| Your goal |
Copy word for word the line containing "objects still in" together with all lines following it to the end of the listing below, without the pictures.
☆ ☆ ☆ ☆ ☆ ☆ ☆
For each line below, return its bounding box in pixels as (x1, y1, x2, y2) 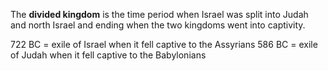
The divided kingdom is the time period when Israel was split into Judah (10, 9, 309, 20)
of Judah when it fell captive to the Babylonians (10, 49, 207, 61)
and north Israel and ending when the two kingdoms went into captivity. (10, 19, 306, 31)
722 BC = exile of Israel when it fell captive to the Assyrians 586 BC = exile (10, 39, 318, 50)
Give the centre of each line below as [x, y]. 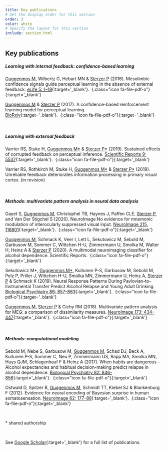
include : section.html [29, 33]
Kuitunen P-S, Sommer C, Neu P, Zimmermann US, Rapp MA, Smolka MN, [81, 357]
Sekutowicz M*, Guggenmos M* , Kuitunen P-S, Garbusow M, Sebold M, [80, 271]
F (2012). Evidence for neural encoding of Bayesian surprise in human [77, 393]
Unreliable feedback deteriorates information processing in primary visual [81, 175]
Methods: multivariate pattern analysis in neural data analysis [72, 201]
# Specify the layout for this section [47, 29]
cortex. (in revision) [25, 180]
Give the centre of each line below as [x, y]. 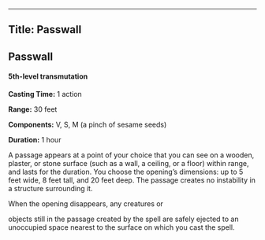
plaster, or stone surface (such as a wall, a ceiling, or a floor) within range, [129, 163]
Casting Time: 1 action [45, 94]
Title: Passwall [45, 30]
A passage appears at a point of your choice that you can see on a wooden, [131, 155]
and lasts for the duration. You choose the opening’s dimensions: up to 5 [126, 172]
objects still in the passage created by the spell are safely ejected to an [123, 219]
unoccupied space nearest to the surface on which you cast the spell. [121, 227]
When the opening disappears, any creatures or [86, 203]
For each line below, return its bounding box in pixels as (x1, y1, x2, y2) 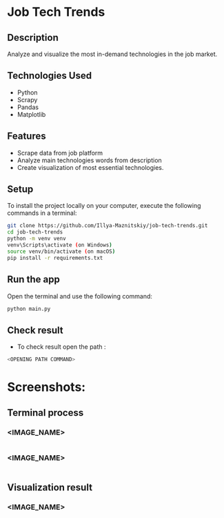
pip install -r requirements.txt (7, 254, 103, 261)
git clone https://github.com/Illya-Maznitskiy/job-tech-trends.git (7, 222, 208, 229)
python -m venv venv (7, 236, 67, 242)
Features (7, 131, 46, 142)
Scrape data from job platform (17, 148, 103, 157)
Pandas (17, 103, 39, 111)
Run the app (7, 274, 60, 285)
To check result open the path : (17, 343, 106, 351)
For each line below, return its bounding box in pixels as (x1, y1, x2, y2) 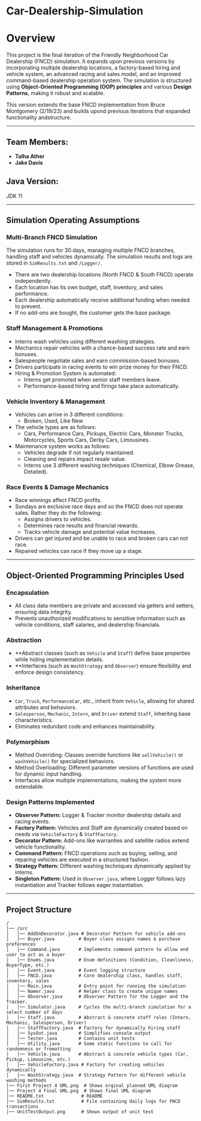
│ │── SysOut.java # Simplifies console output (6, 1031, 151, 1037)
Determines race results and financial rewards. (23, 522, 139, 529)
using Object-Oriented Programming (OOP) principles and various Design (6, 83, 192, 90)
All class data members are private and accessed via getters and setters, (14, 602, 195, 609)
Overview (6, 32, 56, 45)
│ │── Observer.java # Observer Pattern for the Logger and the (6, 994, 188, 1000)
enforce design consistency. (14, 669, 85, 676)
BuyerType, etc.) (6, 962, 50, 968)
☆ ☆ ☆ ☆ ☆ ☆ ☆
| Exercise answer |
objects still in the passage created by the spell are safely ejected to an [123, 219]
unoccupied space nearest to the surface on which you cast the spell. [121, 227]
When the opening disappears, any creatures or [86, 203]
For each line below, return its bounding box in pixels as (x1, y1, x2, y2) 
pip install -r requirements.txt (7, 254, 103, 261)
git clone https://github.com/Illya-Maznitskiy/job-tech-trends.git (7, 222, 208, 229)
python -m venv venv (7, 236, 67, 242)
Features (7, 131, 46, 142)
Scrape data from job platform (17, 148, 103, 157)
Pandas (17, 103, 39, 111)
Run the app (7, 274, 60, 285)
To check result open the path : (17, 343, 106, 351)
For each line below, return its bounding box in pixels as (x1, y1, x2, y2) 
│ │── SysOut.java # Simplifies console output (6, 1031, 151, 1037)
Determines race results and financial rewards. (23, 522, 139, 529)
using Object-Oriented Programming (OOP) principles and various Design (6, 83, 192, 90)
All class data members are private and accessed via getters and setters, (14, 602, 195, 609)
Overview (6, 32, 56, 45)
│ │── Observer.java # Observer Pattern for the Logger and the (6, 994, 188, 1000)
enforce design consistency. (14, 669, 85, 676)
BuyerType, etc.) (6, 962, 50, 968)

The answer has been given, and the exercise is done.